Illig bleibt sich selber treu

(Der folgende Text wurde unter Verwendung des Beitrags mit der Message-ID: <8YxzcmHE3SB@pppoint.stud.UNI-GOETTINGEN.DE> von Dieter Lehmann am 16. Oktober 2002 in de.sci.geschichte erstellt.)

In Illigs Buch über die "größte Zeitfälschung der Geschichte" führt Illig als einen der Kronzeugen für seine Behauptungen den deutschen Diplomatiker Harry Bresslau an. Dummerweise hatte Bresslau an der von Illig "zitierten" Stelle nichts von dem geschrieben, was Illig ihm unterstellt hatte. Auf diese Tatsache hatte Professor Rudolf Schieffer bereits 1997 in seiner Rezension hingewiesen, und Heribert Illig hatte diesen Rezensenten durchaus wahrgenommen.

Hat Illig daraufhin seine Behauptung in seinem 1999, also zwei Jahre nach Schieffers Hinweis, erschienen "Uhren"-Buch[1] modifiziert?

Hier sind die entsprechenden Passagen aus diesem Buch:

[207]
"...Die Datierung nach der Anno-Domini-Methode setzte sich anerkannterweise erst ab dem Jahr 1000 durch. Ab da erhielten immer mehr Urkunden in ihren Datumszeilen den neuen Vermerk. Wollte man etwas übriges tun, so überarbeitete man jene kaiserlichen Urkunden der letzten Jahrzehnte, die ebenfalls eine Anno-Domini-Datierung tragen sollten. Dies gilt auch für jene Urkunden der ersten Jahrzehnte nach 1000, die ursprünglich noch nicht mit diesem Datum versehen waren. Es liegt nahe, daß sich nach dem überraschend schnellen Tod von Otto und Silvester die Datierung nach Christi Geburt nur mit Verzögerung durchsetzte. Insofern ergab sich auch noch nach dem Jahre 1000 Neudatierungsbedarf. Daß es gerade mit
[208]
den Datumszeilen damals im argen lag, hat schon der große Diplomatiker Harry Bresslau registriert, Wilhelm Kammeier dann thematisiert (Bresslau 1958; Kammeier 1935) ..."

[241]
"...Wir finden vor wie nach der Jahrtausendwende Urkunden, die entweder falsche Datierungen tragen oder deren Datumszeilen geändert worden sind. Die Diplomatiker, also die Urkundenforscher, wissen das längst, Standardwerke wie jenes von Harry Bresslau berichten seit vielen Jahrzehnten, daß die damaligen Notare größte Mühe mit dem kleinen Einmaleins und mit der aktuellen Jahreszahl gehabt haben müssen. Als das ein Außenseiter, Wilhelm Kammeier, hervorhob und zur Basis einer Verschwörungsaktion der Kirche gegen das deutsche Kaisertum machte, war erst die Verunsicherung und später die Empörung der Fachleute groß. (vgl. Fuhrmann 244) Seitdem behilft sich die Fachwelt so: Wer unsere Urkunden derart bezweifelt, wird als rechtsnational eingestuft. (vgl. Fuhrmann 1996; Fried 1996b; hierzu Illig 1997c, 277ff.)) Eine solche Diffamierung offenbart aber nur die eklatante Schwäche ihrer Position...."

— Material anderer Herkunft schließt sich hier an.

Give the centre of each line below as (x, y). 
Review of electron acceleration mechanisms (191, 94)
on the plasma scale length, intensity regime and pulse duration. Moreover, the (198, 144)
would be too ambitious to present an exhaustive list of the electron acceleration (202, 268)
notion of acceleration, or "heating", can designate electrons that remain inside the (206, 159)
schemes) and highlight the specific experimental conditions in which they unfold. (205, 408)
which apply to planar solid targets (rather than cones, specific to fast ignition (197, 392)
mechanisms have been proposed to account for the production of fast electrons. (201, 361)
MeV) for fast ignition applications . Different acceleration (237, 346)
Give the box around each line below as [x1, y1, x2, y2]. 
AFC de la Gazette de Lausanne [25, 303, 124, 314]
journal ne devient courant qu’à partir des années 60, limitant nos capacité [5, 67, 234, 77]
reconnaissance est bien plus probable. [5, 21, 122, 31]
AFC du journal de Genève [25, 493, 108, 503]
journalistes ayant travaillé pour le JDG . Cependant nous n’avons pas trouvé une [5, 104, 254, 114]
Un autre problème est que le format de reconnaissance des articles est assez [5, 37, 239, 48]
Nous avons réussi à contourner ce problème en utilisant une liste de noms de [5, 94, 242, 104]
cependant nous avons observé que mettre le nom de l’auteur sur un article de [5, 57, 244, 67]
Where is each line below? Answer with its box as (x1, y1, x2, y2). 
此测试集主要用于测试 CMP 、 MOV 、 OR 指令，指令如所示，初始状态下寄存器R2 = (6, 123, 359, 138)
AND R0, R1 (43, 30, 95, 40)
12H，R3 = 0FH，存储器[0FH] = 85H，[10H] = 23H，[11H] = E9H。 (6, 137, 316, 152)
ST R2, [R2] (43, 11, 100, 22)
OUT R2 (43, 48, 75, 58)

Es ist also ganz offensichtlich, dass Illig stur seine Behauptung, "A.D. erst ab 1000", wiederholt und sie nach wie vor mit dem Diplomatiker Harry Bresslau "belegt", obwohl ihn Schieffer schon zwei Jahre zuvor auf die Unhaltbarkeit der sachlichen Aussage wie der angeblichen Belegstelle aufmerksam gemacht hatte.

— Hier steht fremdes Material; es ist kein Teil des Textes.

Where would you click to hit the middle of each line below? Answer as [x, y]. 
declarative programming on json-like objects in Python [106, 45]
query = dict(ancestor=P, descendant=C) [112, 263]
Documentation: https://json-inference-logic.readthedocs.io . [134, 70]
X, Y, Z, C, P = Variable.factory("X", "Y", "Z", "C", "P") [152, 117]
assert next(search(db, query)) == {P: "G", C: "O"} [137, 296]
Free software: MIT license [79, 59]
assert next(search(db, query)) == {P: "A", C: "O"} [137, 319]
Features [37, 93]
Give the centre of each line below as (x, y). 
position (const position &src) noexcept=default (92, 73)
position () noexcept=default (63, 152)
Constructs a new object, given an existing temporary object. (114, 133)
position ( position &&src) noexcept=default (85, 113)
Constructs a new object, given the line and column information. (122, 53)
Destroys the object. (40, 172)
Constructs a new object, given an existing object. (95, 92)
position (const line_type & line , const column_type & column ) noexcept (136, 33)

Allerdings wird bei genauem Lesen schon deutlich, dass Illig nun einräumt, dass er lediglich Kammeier nachplappert, ohne selbst auch nur die blasseste Ahnung davon zu haben, was Bresslau wirklich geschrieben hat ...

Illig versucht nicht, seine Glaubwürdigkeit mit sachbezogenen Argumenten zu fördern, die sich auf Recherchen am fraglichen Gegenstand hätten stützen können, sondern vielmehr mit einer verlogenen Verfolgtenlegende, die an das Mitleid der Leser appelliert.

Soviel zur "Stärke" der "Position" des Privatgelehrten Dr. Heribert Illig, die sich sachlichen Argumenten unzugänglich zeigt und weiter mit falschen Belegen operiert.


[1] Heribert Illig, Wer hat an der Uhr gedreht? Wie 300 Jahre Geschichte erfunden wurden, Econ- und List-Taschenbuch-Verlag, München 1999, Econ & List: 26561, ISBN 3-612-26561-X (zurück).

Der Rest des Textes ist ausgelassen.